■ DIRECTIONS ■
Would you repeat word for word the lines of the listing that follows, from the one with "przegrzewanie jąder, niedobory" up to and including the one with "聯電 鴻海 國巨* 台積電 群創", and leave out the images?

>>>>

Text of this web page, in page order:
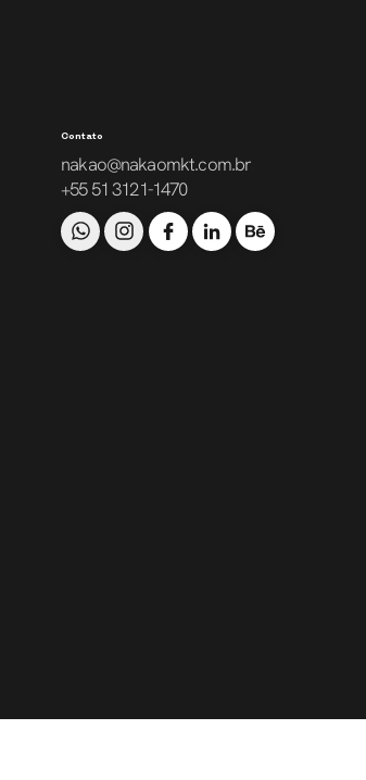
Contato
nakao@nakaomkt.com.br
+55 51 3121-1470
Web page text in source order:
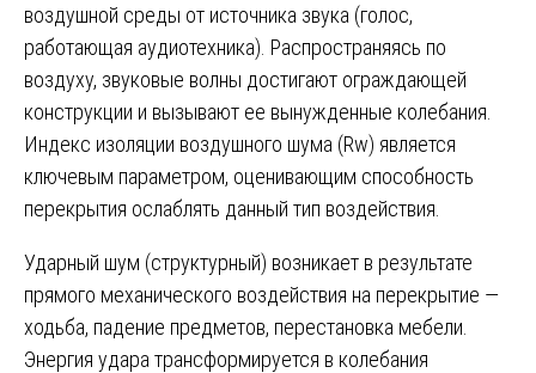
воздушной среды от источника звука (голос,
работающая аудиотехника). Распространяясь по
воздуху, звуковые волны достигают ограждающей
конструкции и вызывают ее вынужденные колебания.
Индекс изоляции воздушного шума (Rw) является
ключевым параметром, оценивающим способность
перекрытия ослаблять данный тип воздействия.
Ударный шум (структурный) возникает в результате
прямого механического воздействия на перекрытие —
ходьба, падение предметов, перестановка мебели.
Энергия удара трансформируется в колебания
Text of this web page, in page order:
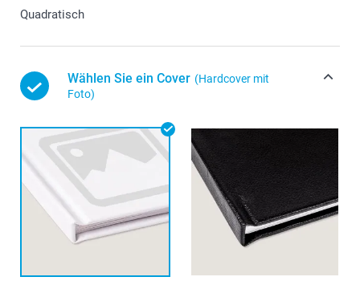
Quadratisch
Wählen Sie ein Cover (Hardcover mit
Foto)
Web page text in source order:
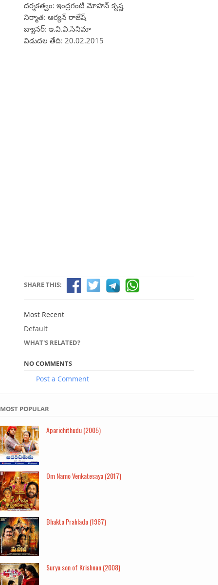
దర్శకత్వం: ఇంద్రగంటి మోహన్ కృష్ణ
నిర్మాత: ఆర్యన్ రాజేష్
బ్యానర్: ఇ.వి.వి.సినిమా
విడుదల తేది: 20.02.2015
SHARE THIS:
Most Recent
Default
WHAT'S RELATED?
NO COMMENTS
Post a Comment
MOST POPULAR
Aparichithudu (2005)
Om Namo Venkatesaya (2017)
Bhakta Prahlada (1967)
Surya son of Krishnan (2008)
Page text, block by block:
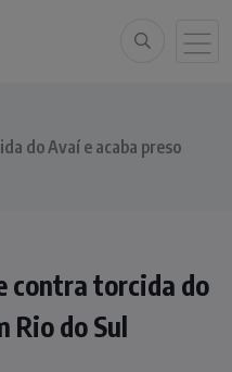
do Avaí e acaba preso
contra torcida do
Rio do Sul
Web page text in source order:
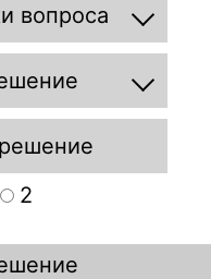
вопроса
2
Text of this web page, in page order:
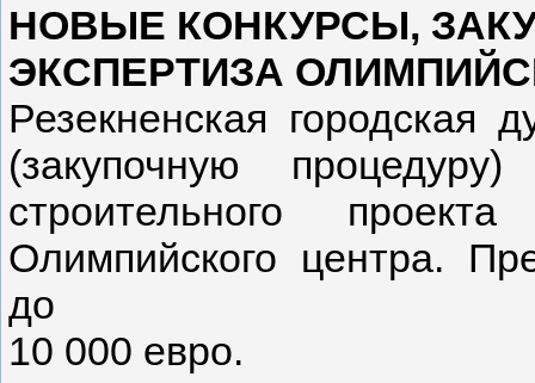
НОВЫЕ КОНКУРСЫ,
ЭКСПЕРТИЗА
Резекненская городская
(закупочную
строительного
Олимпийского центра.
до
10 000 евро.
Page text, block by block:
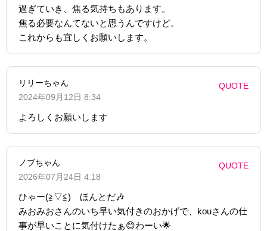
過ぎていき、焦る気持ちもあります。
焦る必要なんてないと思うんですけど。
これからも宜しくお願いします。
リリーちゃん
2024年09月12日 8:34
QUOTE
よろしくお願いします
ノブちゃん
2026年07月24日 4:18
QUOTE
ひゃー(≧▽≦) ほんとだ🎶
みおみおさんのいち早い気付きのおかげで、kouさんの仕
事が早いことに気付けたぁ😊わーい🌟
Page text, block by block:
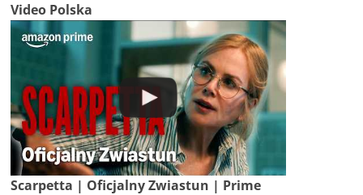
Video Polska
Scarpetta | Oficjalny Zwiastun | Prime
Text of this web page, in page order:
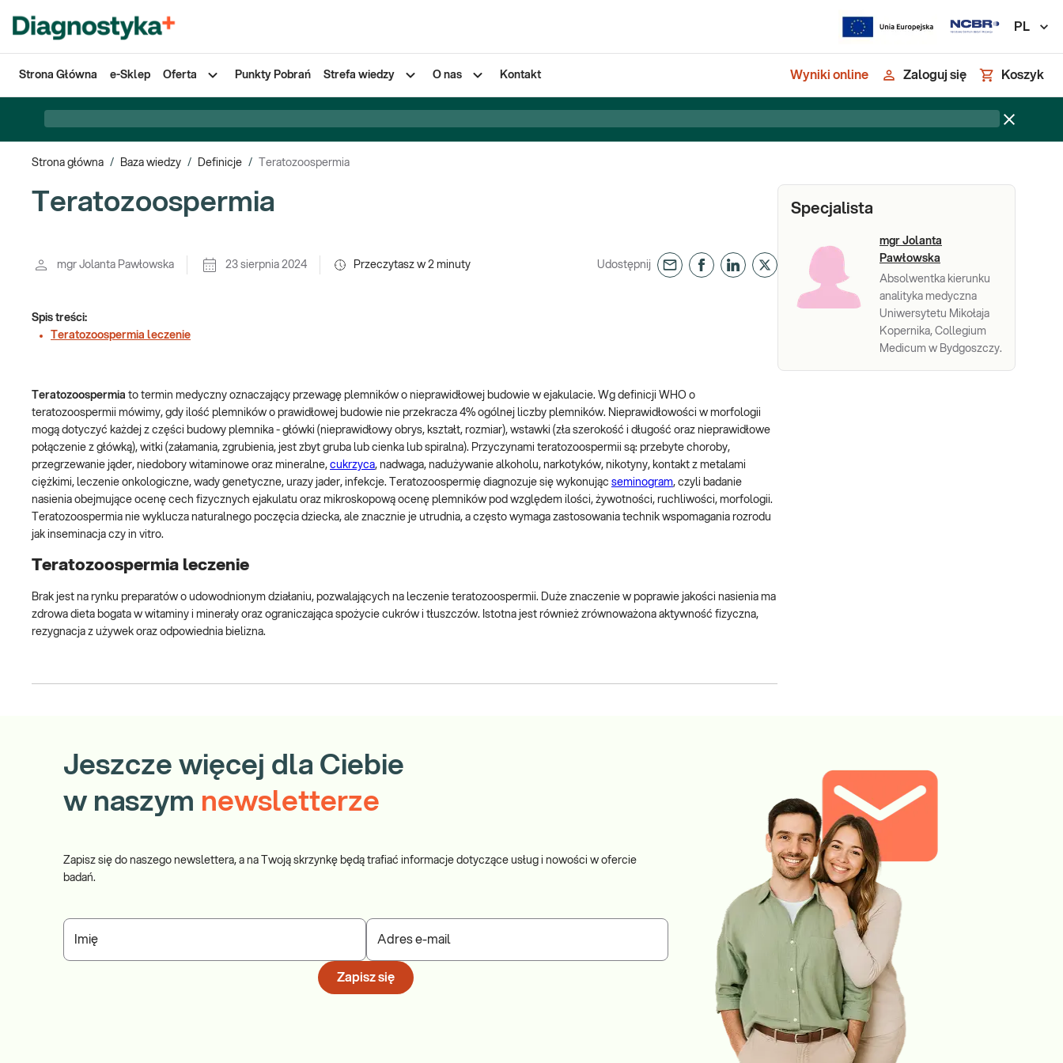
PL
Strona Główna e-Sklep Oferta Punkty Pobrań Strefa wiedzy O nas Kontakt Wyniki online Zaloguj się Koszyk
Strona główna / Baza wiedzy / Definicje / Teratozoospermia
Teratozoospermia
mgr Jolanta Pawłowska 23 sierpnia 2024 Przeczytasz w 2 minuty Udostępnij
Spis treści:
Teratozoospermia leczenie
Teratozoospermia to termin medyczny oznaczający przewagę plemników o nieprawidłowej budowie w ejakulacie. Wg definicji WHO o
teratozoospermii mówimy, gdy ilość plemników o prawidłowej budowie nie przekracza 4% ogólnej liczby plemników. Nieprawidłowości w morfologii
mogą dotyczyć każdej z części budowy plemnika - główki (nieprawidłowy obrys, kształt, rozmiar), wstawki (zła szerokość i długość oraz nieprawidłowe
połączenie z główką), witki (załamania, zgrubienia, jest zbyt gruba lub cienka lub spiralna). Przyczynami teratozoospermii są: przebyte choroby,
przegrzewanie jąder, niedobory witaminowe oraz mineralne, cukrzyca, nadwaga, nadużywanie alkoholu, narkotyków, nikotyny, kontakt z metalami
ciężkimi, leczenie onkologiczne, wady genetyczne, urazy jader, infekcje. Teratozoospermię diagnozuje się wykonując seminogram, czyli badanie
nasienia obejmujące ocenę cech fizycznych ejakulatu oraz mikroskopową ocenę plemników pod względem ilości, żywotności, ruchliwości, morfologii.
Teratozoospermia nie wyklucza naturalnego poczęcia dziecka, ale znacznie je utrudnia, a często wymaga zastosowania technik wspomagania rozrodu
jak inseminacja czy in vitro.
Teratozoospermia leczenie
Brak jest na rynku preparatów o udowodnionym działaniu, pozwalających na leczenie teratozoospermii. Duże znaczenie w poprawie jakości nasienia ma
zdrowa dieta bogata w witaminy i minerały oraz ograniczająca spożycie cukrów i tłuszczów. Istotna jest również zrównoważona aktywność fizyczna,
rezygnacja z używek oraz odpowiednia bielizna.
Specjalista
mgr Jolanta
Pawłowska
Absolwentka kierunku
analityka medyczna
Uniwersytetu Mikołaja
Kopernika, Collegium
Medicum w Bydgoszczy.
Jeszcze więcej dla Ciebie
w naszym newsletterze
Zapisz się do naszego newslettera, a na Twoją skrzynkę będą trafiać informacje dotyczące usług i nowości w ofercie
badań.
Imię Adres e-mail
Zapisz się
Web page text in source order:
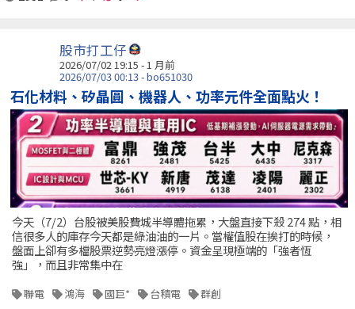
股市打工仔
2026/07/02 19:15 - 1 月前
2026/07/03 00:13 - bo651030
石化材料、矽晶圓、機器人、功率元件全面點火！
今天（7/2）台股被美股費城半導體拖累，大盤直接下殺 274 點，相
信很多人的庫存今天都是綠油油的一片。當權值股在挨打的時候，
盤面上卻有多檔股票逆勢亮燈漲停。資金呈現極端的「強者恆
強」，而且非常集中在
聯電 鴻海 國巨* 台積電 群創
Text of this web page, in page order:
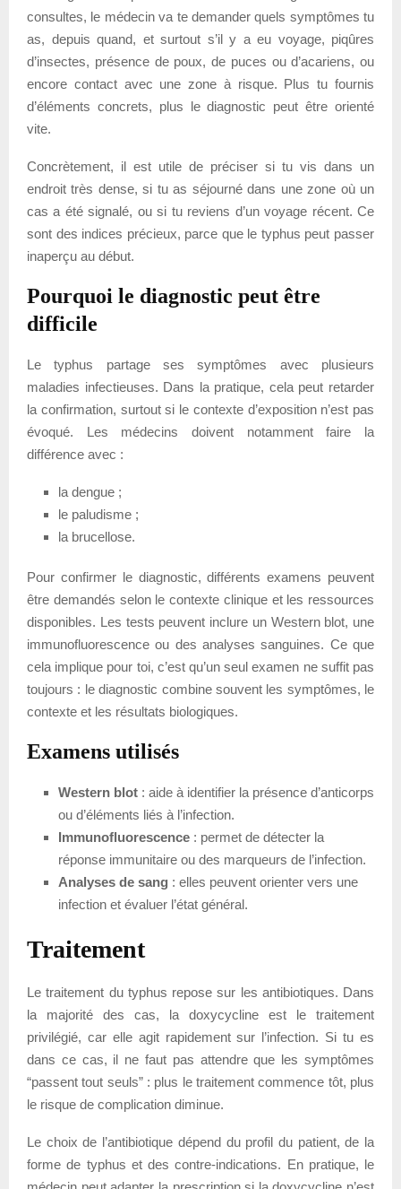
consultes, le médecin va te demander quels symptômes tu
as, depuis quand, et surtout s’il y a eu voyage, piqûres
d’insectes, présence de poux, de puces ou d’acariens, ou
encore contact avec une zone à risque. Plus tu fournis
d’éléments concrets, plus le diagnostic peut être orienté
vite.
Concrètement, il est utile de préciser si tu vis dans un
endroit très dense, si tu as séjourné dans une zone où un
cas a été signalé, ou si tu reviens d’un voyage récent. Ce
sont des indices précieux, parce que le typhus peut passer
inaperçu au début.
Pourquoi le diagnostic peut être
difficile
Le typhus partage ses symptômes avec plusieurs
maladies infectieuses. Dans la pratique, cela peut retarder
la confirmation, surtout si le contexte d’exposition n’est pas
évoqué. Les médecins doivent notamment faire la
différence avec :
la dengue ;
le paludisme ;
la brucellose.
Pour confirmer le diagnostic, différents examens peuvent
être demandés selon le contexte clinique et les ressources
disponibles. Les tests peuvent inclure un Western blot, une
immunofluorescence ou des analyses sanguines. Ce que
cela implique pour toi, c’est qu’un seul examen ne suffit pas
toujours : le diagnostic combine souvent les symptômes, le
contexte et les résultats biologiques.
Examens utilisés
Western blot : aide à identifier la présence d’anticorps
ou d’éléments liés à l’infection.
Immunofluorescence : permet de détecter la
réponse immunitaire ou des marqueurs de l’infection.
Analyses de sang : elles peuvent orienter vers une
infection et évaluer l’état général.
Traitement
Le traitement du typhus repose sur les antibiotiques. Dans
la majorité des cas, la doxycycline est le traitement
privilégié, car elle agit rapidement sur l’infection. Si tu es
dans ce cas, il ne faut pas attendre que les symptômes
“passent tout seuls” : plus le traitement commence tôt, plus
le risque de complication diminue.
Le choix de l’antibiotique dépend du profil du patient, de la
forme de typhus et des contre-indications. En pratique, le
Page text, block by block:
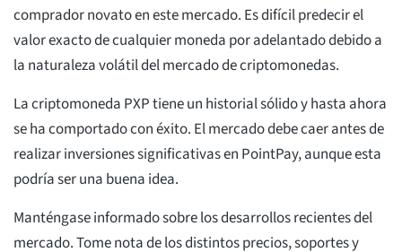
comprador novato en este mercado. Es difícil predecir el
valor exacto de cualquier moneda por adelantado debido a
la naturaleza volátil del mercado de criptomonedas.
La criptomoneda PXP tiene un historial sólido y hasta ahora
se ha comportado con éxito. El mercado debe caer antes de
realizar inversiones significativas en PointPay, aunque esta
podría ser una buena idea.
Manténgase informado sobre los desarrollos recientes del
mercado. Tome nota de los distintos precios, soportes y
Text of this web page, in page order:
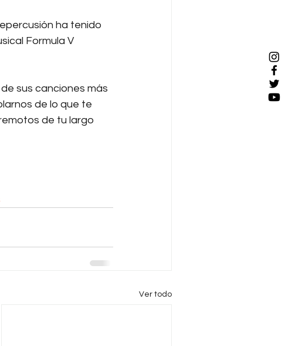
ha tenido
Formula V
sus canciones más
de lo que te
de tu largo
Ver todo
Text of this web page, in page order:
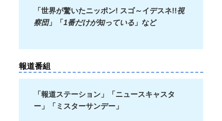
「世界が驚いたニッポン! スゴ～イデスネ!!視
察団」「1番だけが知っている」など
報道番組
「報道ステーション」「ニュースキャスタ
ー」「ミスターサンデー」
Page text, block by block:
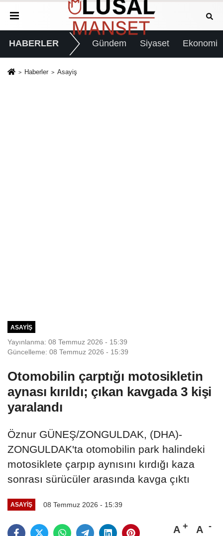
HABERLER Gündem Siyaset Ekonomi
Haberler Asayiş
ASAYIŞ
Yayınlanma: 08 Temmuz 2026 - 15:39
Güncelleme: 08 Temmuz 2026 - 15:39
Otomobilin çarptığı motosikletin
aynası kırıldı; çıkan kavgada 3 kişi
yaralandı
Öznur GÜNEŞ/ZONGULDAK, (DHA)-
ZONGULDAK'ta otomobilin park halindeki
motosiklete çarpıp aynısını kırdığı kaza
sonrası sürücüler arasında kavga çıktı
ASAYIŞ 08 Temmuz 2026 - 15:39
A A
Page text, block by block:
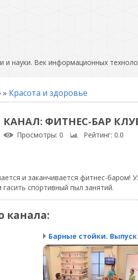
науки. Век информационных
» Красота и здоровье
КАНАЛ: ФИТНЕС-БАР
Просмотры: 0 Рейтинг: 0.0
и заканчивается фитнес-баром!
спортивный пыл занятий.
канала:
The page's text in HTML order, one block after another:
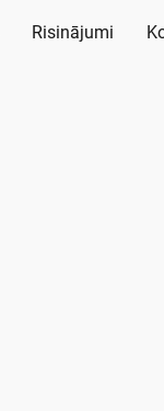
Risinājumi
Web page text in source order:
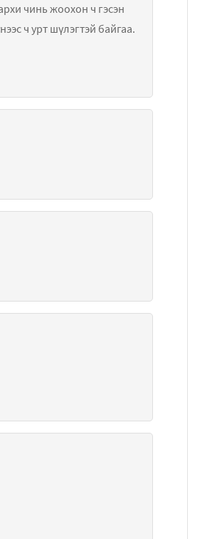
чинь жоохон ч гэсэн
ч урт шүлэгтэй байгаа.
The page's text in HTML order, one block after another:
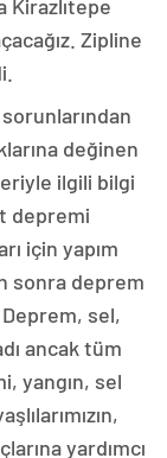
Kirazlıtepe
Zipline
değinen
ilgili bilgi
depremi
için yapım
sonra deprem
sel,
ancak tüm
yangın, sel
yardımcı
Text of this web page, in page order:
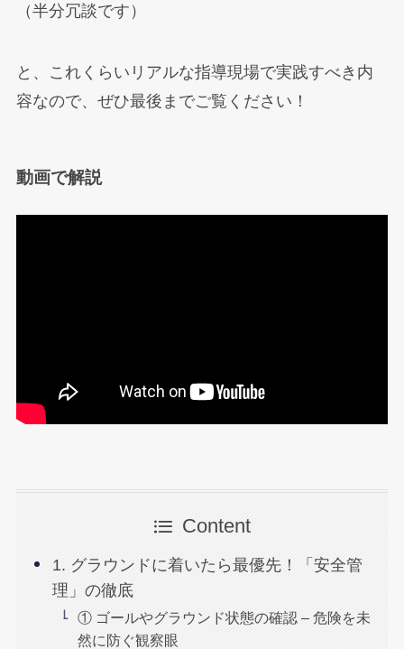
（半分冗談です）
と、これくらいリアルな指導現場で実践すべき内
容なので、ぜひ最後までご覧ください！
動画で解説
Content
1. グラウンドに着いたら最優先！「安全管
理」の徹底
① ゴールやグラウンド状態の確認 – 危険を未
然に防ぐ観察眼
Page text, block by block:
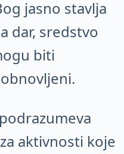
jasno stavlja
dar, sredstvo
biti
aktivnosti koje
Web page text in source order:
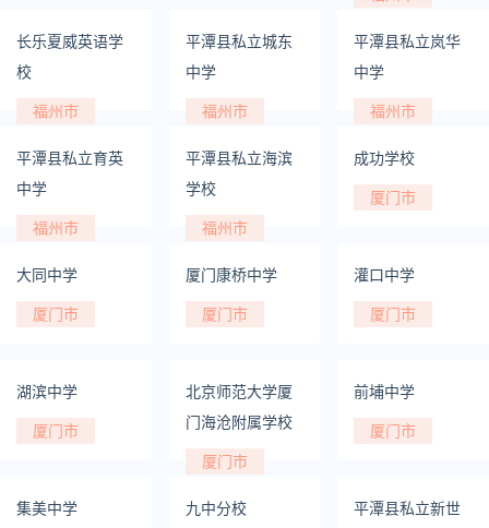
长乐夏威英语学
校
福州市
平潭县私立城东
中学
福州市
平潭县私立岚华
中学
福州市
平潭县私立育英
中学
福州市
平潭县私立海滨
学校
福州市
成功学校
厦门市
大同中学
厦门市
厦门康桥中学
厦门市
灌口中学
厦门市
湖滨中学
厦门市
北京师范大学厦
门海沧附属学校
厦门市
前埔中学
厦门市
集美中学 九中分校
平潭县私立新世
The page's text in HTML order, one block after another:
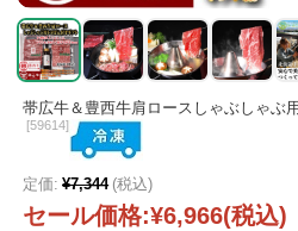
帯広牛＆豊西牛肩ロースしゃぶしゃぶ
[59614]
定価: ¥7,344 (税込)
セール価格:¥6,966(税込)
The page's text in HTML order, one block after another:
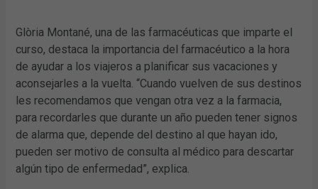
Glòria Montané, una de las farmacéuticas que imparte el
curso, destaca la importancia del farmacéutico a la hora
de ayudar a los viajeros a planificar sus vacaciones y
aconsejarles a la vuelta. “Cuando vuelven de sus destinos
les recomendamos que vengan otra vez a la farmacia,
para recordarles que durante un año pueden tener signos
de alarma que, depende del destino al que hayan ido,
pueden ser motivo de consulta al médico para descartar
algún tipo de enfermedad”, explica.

<<<<

■ WRITTEN RESPONSE ■
przegrzewanie jąder, niedobory witaminowe oraz mineralne, cukrzyca, nadwaga, nadużywanie alkoholu, narkotyków, nikotyny, kontakt z metalami
ciężkimi, leczenie onkologiczne, wady genetyczne, urazy jader, infekcje. Teratozoospermię diagnozuje się wykonując seminogram, czyli badanie
nasienia obejmujące ocenę cech fizycznych ejakulatu oraz mikroskopową ocenę plemników pod względem ilości, żywotności, ruchliwości, morfologii.
Teratozoospermia nie wyklucza naturalnego poczęcia dziecka, ale znacznie je utrudnia, a często wymaga zastosowania technik wspomagania rozrodu
jak inseminacja czy in vitro.
Teratozoospermia leczenie
Brak jest na rynku preparatów o udowodnionym działaniu, pozwalających na leczenie teratozoospermii. Duże znaczenie w poprawie jakości nasienia ma
zdrowa dieta bogata w witaminy i minerały oraz ograniczająca spożycie cukrów i tłuszczów. Istotna jest również zrównoważona aktywność fizyczna,
rezygnacja z używek oraz odpowiednia bielizna.
Specjalista
mgr Jolanta
Pawłowska
Absolwentka kierunku
analityka medyczna
Uniwersytetu Mikołaja
Kopernika, Collegium
Medicum w Bydgoszczy.
Jeszcze więcej dla Ciebie
w naszym newsletterze
Zapisz się do naszego newslettera, a na Twoją skrzynkę będą trafiać informacje dotyczące usług i nowości w ofercie
badań.
Imię Adres e-mail
Zapisz się
Web page text in source order:
股市打工仔
2026/07/02 19:15 - 1 月前
2026/07/03 00:13 - bo651030
石化材料、矽晶圓、機器人、功率元件全面點火！
今天（7/2）台股被美股費城半導體拖累，大盤直接下殺 274 點，相
信很多人的庫存今天都是綠油油的一片。當權值股在挨打的時候，
盤面上卻有多檔股票逆勢亮燈漲停。資金呈現極端的「強者恆
強」，而且非常集中在
聯電 鴻海 國巨* 台積電 群創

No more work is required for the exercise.